Package main context provides CellToTeX function, which accepts whole Cell expressions or arbitrary boxes, reads options and passes all that data to a Processor function, that does the real work. Processor is a function that accepts and returns list of options. Since input of processor function has the same form as it's output, processor functions can be easily chained.

Processor function can be passed to CellToTeX in "Processor" option. If this option is not given, CellToTeX extracts default processor from "CellStyleOptions" option. This extraction is based on cell style, given explicitly as "Style" option or extracted from given Cell expression.

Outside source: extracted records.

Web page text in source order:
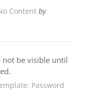
Content by
be visible until
Password
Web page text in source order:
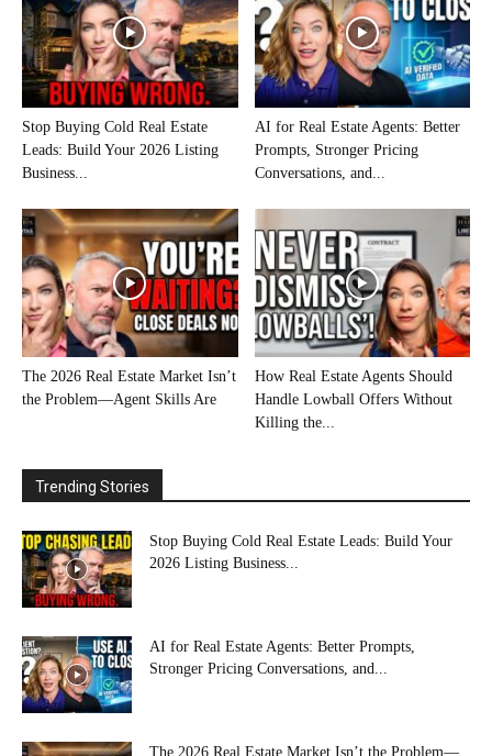
Stop Buying Cold Real Estate
Leads: Build Your 2026 Listing
Business...
AI for Real Estate Agents: Better
Prompts, Stronger Pricing
Conversations, and...
The 2026 Real Estate Market Isn’t
the Problem—Agent Skills Are
How Real Estate Agents Should
Handle Lowball Offers Without
Killing the...
Trending Stories
Stop Buying Cold Real Estate Leads: Build Your
2026 Listing Business...
AI for Real Estate Agents: Better Prompts,
Stronger Pricing Conversations, and...
The 2026 Real Estate Market Isn’t the Problem—
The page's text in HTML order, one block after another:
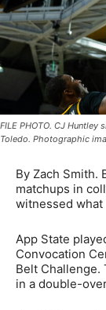
FILE PHOTO. CJ
Toledo. Photographic
By Zach Smith.
matchups in
witnessed what
App State
Convocation
Belt Challenge.
in a double-
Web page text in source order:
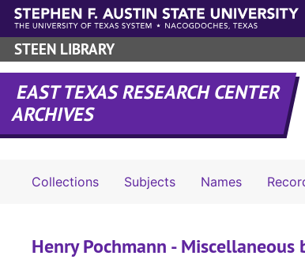
Skip to main content
STEEN LIBRARY
EAST TEXAS RESEARCH CENTER
ARCHIVES
Collections Subjects Names
Henry Pochmann -
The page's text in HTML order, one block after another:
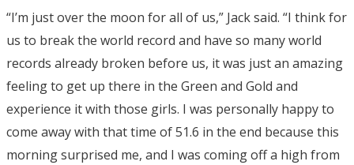
“I’m just over the moon for all of us,” Jack said. “I think for
us to break the world record and have so many world
records already broken before us, it was just an amazing
feeling to get up there in the Green and Gold and
experience it with those girls. I was personally happy to
come away with that time of 51.6 in the end because this
morning surprised me, and I was coming off a high from
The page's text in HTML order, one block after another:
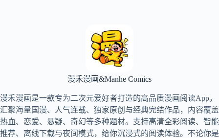
漫禾漫画&Manhe Comics
漫禾漫画是一款专为二次元爱好者打造的高品质漫画阅读App，
汇聚海量国漫、人气连载、独家原创与经典完结作品，内容覆盖
热血、恋爱、悬疑、奇幻等多种题材。支持高清全彩阅读、智能
推荐、离线下载与夜间模式，给你沉浸式的阅读体验。不论你是
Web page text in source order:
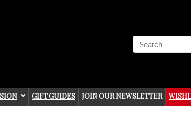
GIFT GUIDES JOIN OUR NEWSLETTER
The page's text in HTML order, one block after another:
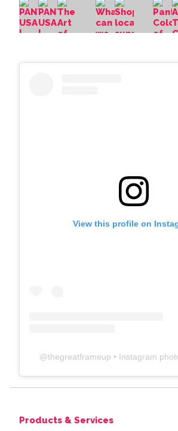
View this profile on
@thegreatframeup • Instagram
Products & Services
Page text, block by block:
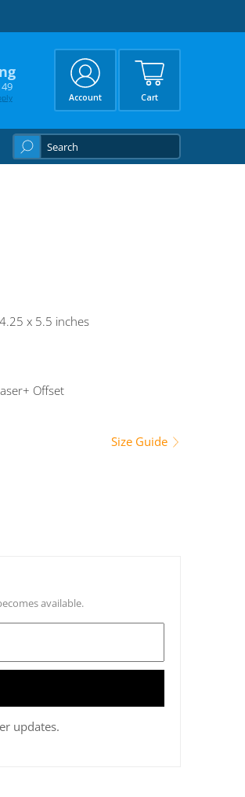
Account Cart
What
are
x 5.5 inches
Offset
Size Guide
available.
updates.
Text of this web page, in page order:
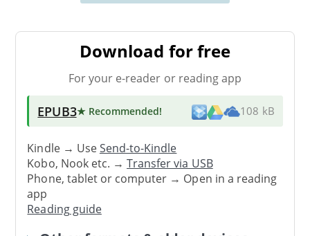
Download for free
For your e-reader or reading app
EPUB3★ Recommended! 108 kB
Kindle → UseSend-to-Kindle
Kobo, Nook etc. →Transfer via USB
Phone, tablet or computer → Open in a reading
app
Reading guide
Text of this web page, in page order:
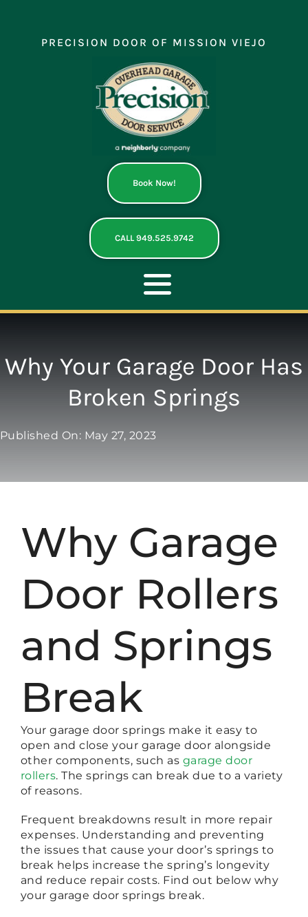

Currently package provides 11 processor functions, from which default processors, for different cell styles, are composed.

Some processor functions accept options. List of options for processors can be given to CellToTeX as value of "ProcessorOptions" option. Default values of processor options for different cell styles are extracted from "CellStyleOptions" option.


tl;dr: If you have a notebook you want to convert, put the following at the top of you notebook:

Import["https://raw.githubusercontent.com/jkuczm/\
MathematicaSyntaxAnnotations/master/SyntaxAnnotations/\
SyntaxAnnotations.m"]

Import["https://raw.githubusercontent.com/jkuczm/\
MathematicaCellsToTeX/master/NoInstall.m"]

Then put this at the bottom of your notebook:

SetOptions[CellToTeX, "CurrentCellIndex" -> Automatic];
ExportString[
 NotebookGet[] /. 
  cell : Cell[_, __] :> Cell[CellToTeX[cell], "Final"], "TeX", 
 "FullDocument" -> False, "ConversionRules" -> {"Final" -> Identity}]

It will output the code as a text output IN your notebook. Copy-paste the code to your latex document. Add \usepackage{mmacells} to the top of your latex document, and put this style file in your latex file's folder.